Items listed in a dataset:
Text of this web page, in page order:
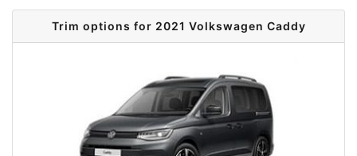
Trim options for 2021 Volkswagen Caddy
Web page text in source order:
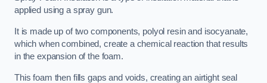
applied using a spray gun.
It is made up of two components, polyol resin and isocyanate,
which when combined, create a chemical reaction that results
in the expansion of the foam.
This foam then fills gaps and voids, creating an airtight seal
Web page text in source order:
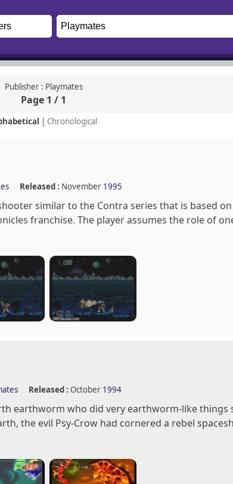
Publisher : Playmates
Page 1 / 1
| Chronological
Released : November 1995
similar to the Contra series that is based
franchise. The player assumes the role of
Released : October 1994
earthworm who did very earthworm-like
the evil Psy-Crow had cornered a rebel
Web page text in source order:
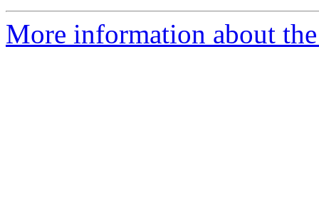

## Exercise objective
Set down all of the entries exactly. Leave the pictures out.

## Response below
Text of this web page, in page order:
Trim options for 2021 Volkswagen Caddy
Web page text in source order:
applied using a spray gun.
It is made up of two components, polyol resin and isocyanate,
which when combined, create a chemical reaction that results
in the expansion of the foam.
This foam then fills gaps and voids, creating an airtight seal
Web page text in source order:
Publisher : Playmates
Page 1 / 1
| Chronological
Released : November 1995
similar to the Contra series that is based
franchise. The player assumes the role of
Released : October 1994
earthworm who did very earthworm-like
the evil Psy-Crow had cornered a rebel
Web page text in source order:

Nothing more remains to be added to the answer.